See this website link for additional knowledge on this topic: Pollination of this delicious fruit

Some fig varieties have a special relationship to a specific non-stinging wasp species. This is how the relationships between figs and insects have evolved to live in harmony. At the bottom end of the fig, you can find a hole called a mouth. The fig wasp is a very tiny insect that pollinates the fig. It crawls in to mate with a male and then lay eggs, while it’s doing that it is able to push pollen deep into the fig to reach tiny flowers and their stamen. This is the way it can fertilize it’s seeds. I have yet to witness a ficus wasp and I’ve been harvesting figs for several years. Usually if one of these wasps have laid it’s eggs, the fruit will shrivel and fall to the ground very quickly.
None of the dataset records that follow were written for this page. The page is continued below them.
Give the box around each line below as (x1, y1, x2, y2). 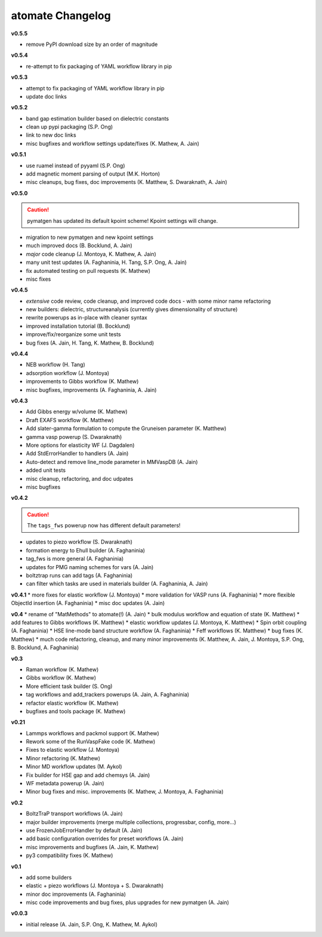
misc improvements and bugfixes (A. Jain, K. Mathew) (26, 843, 159, 850)
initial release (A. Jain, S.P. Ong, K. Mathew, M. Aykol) (26, 920, 158, 928)
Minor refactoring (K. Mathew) (26, 754, 101, 761)
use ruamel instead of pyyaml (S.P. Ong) (26, 162, 125, 169)
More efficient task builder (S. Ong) (26, 683, 113, 690)
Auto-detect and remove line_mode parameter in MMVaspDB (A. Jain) (26, 458, 198, 465)
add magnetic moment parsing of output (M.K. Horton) (26, 170, 160, 177)
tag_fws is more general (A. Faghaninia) (26, 555, 124, 563)
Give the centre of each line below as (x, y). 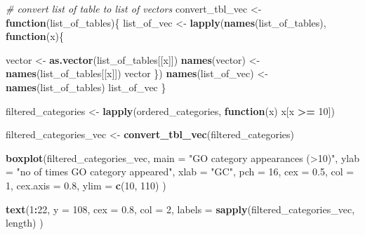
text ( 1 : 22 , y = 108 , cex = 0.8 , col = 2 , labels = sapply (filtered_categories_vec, (180, 209)
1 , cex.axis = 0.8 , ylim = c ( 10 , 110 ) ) (86, 185)
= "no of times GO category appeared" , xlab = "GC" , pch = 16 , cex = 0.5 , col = (180, 172)
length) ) (25, 223)
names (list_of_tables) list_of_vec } (86, 87)
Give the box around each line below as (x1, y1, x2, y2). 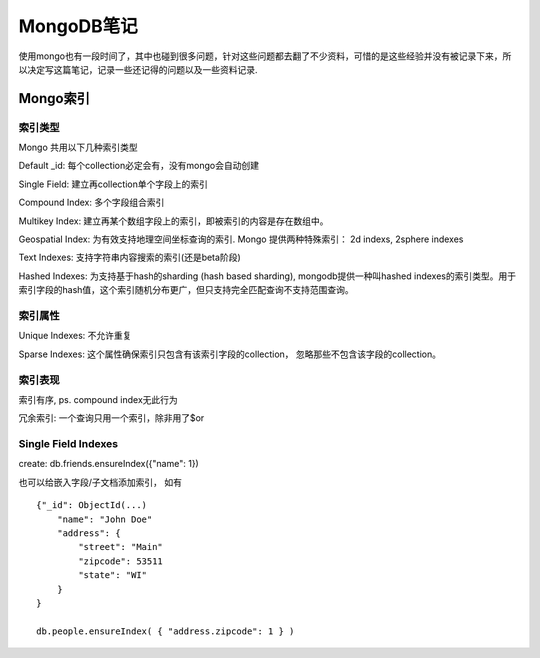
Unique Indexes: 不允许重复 (18, 330, 132, 342)
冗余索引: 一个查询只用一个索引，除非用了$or (18, 412, 205, 424)
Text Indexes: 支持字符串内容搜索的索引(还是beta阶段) (18, 251, 241, 264)
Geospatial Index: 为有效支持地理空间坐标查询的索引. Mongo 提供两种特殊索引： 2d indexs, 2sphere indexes (18, 233, 464, 245)
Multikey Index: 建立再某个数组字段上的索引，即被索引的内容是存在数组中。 (18, 215, 329, 227)
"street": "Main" (78, 541, 164, 553)
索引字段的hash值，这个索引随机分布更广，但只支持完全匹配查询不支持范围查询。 (18, 284, 354, 296)
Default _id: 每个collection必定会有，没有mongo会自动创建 (18, 160, 260, 172)
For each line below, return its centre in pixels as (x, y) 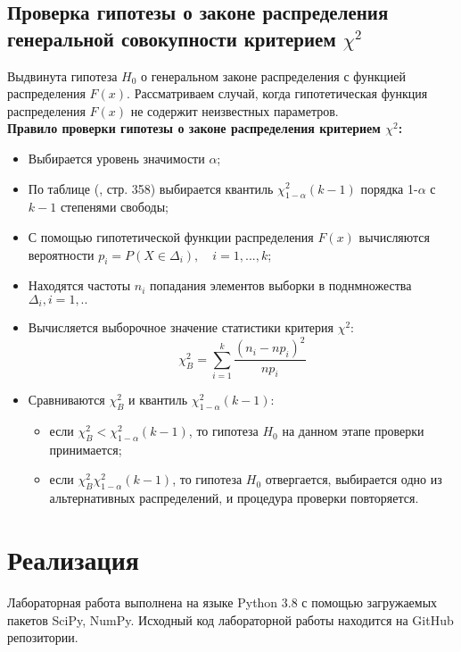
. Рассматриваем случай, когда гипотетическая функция (277, 93)
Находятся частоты (79, 285)
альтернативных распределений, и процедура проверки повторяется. (234, 498)
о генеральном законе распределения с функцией (274, 75)
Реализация (73, 560)
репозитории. (43, 637)
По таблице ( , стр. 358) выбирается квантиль (151, 188)
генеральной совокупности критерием (172, 38)
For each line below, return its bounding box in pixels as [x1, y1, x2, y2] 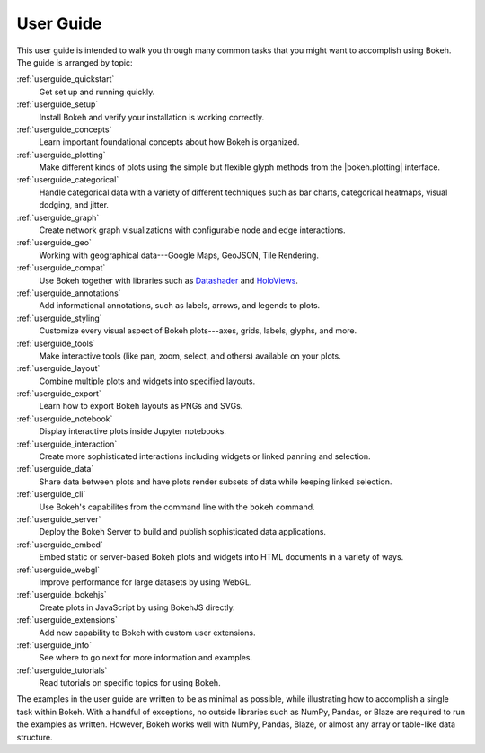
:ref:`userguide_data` [16, 464, 94, 474]
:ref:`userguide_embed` [16, 539, 103, 550]
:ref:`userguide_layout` [16, 363, 101, 374]
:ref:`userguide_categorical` [16, 174, 119, 185]
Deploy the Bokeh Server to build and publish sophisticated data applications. [39, 527, 327, 537]
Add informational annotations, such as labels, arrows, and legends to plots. [39, 300, 321, 311]
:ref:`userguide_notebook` [16, 413, 113, 424]
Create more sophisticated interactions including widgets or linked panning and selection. [39, 451, 372, 462]
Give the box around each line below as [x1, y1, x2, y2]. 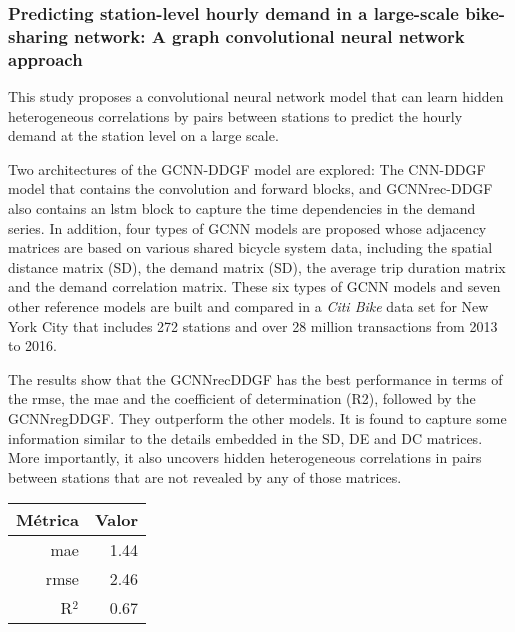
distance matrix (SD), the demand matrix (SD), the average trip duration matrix [8, 256, 506, 277]
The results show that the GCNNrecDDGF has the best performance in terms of [8, 368, 503, 389]
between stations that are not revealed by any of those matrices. [8, 466, 402, 487]
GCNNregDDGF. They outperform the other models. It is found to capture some [8, 407, 507, 428]
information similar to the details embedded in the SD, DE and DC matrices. [8, 427, 483, 448]
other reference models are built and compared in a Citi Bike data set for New [8, 296, 489, 316]
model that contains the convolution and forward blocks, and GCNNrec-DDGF [8, 178, 493, 199]
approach [8, 46, 83, 71]
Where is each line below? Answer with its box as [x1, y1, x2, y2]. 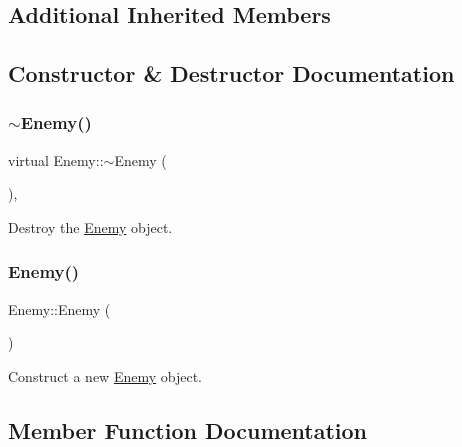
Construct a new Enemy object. [8, 365, 202, 386]
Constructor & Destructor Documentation [8, 58, 455, 89]
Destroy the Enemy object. [8, 216, 173, 237]
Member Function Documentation [8, 414, 368, 445]
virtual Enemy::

Be sure to remove them from around your tree to help prevent fungus and insects from attacking your healthy figs.

Figs are very safe to eat, but like any fruit you pick from the garden, observe it carefully before you eat it. If you click on the link above, you’ll notice one of these species of wasp mentioned in the USDA Forest Service article.

Do you want to grow a fig tree, but can’t find one at your local nursery? Then here is a combination of 1 Brown Turkey and 1 Mission Fig Trees that you can order and have them shipped to you. They are good trees to start off with if you live in USDA zone 7a and they cost only $11.80 plus shipping from Tennessee.

3 thoughts on “Figs (ficus)

  1. I wanted to thank you for your detailed notes about where to go with my stick now! I am going to perform the necessary investigation after church this morning. While my note is light-hearted, I feel saddened about my plant. I really have loved her for soooo many years now! I’m going to first see if anything is living…thank you. I wished I had known about your blog a long time ago! Painter Lady

    1. I’m glad that you’ve found my blog to be helpful for you. You can always buy a new fig tree if this one does not show signs of life. And the next time you go away for 2 months, just have a friend water the tree.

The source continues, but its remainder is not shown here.